- **Stored data**
********

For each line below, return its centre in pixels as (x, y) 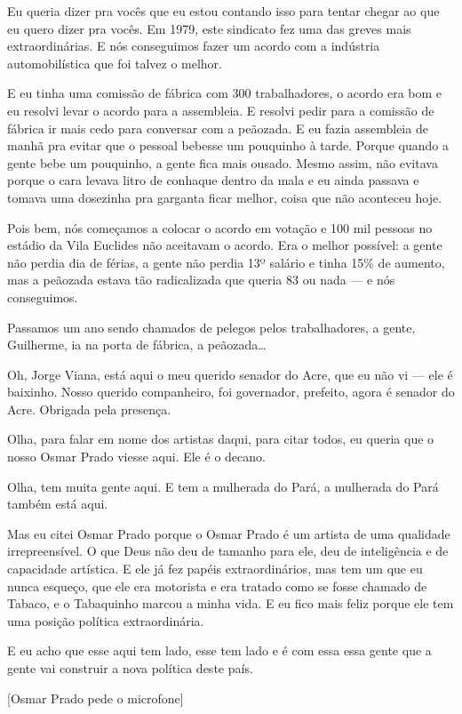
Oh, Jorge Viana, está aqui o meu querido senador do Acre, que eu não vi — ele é (230, 374)
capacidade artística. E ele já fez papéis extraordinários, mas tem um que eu (215, 569)
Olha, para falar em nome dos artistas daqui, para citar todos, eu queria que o (221, 439)
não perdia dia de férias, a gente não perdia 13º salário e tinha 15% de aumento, (226, 262)
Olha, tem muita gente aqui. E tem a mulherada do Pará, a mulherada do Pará (223, 486)
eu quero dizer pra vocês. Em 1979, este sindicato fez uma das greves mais (209, 28)
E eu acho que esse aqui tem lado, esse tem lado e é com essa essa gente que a (219, 650)
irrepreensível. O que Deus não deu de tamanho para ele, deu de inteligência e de (228, 551)
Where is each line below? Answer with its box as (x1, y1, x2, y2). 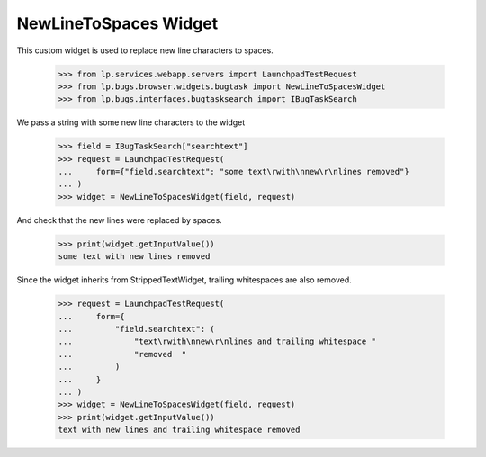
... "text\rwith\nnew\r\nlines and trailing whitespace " (58, 336, 377, 346)
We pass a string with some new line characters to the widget (16, 117, 246, 128)
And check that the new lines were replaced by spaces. (16, 214, 222, 225)
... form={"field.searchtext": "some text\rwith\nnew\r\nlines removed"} (58, 166, 409, 177)
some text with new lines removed (58, 252, 211, 262)
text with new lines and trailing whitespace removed (58, 425, 301, 435)
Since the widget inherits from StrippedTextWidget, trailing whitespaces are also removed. (16, 274, 353, 285)
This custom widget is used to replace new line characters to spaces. (16, 45, 274, 56)
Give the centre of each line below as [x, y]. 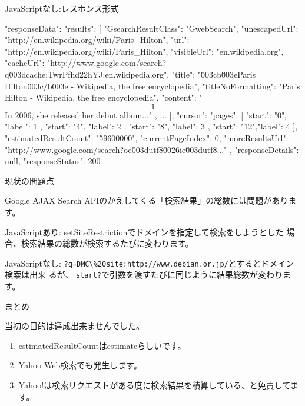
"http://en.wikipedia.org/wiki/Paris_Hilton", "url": [97, 40]
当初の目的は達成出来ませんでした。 [74, 326]
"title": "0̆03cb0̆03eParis [214, 74]
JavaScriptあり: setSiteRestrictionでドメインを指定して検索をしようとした [144, 232]
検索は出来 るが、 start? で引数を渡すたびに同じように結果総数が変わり [144, 274]
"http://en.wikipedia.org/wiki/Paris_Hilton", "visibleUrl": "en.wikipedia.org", [144, 51]
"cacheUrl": [25, 63]
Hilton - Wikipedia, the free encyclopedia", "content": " [104, 97]
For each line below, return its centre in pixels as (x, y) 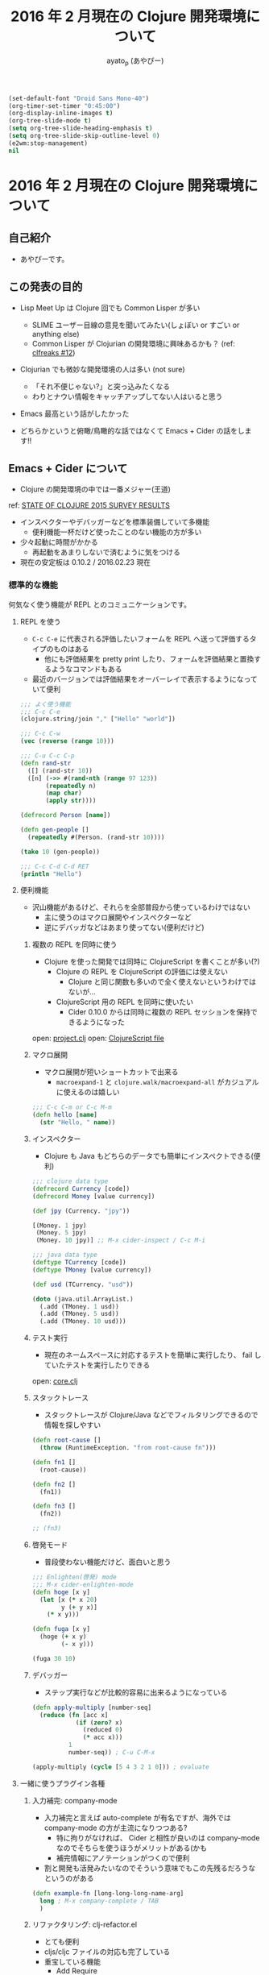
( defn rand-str (46, 763)
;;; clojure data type (70, 1181)
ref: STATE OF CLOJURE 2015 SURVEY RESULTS (89, 505)
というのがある (69, 1877)
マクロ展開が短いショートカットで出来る (111, 1072)
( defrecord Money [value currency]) (93, 1196)
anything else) (56, 334)
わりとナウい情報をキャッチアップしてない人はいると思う (127, 396)
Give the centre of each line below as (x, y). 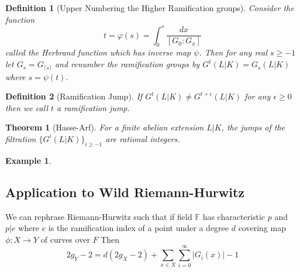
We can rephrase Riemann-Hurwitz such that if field (99, 216)
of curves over (65, 239)
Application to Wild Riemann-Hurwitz (125, 192)
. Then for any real (233, 52)
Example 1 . (28, 160)
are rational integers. (143, 138)
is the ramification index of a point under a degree (139, 228)
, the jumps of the (253, 127)
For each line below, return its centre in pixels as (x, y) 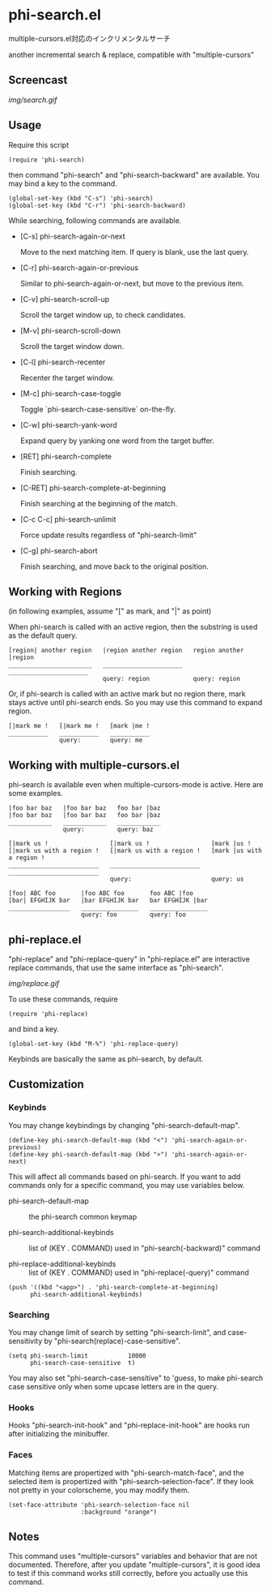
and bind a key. (34, 1029)
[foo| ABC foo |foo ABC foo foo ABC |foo (101, 893)
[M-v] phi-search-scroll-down (70, 330)
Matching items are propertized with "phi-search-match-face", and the (126, 1472)
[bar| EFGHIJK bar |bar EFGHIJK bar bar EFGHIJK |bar (108, 901)
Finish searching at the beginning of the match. (99, 503)
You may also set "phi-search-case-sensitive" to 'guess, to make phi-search (136, 1378)
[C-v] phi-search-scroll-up (65, 299)
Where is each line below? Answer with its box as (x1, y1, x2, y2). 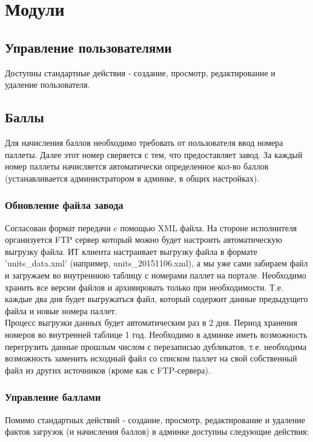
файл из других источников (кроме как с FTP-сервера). (5, 363, 211, 376)
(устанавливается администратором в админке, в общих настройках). (5, 171, 260, 184)
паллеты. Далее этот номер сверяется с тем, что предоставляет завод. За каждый (5, 148, 303, 160)
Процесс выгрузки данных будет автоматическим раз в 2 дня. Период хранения (5, 316, 298, 329)
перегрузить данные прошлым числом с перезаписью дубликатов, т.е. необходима (5, 340, 307, 352)
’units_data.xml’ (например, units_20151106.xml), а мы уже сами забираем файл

********

- **AIM OF THE EXERCISE**
Set the pictures aside and reproduce exactly the lines above, from the line holding "検索は出来 るが、 start?" through the line holding "( defn rand-str (46, 763)", both included, with nothing else.

- **TASK SOLUTION**
検索は出来 るが、 start? で引数を渡すたびに同じように結果総数が変わり [144, 274]
"http://en.wikipedia.org/wiki/Paris_Hilton", "visibleUrl": "en.wikipedia.org", [144, 51]
"cacheUrl": [25, 63]
Hilton - Wikipedia, the free encyclopedia", "content": " [104, 97]
For each line below, return its centre in pixels as (x, y) 
( defn rand-str (46, 763)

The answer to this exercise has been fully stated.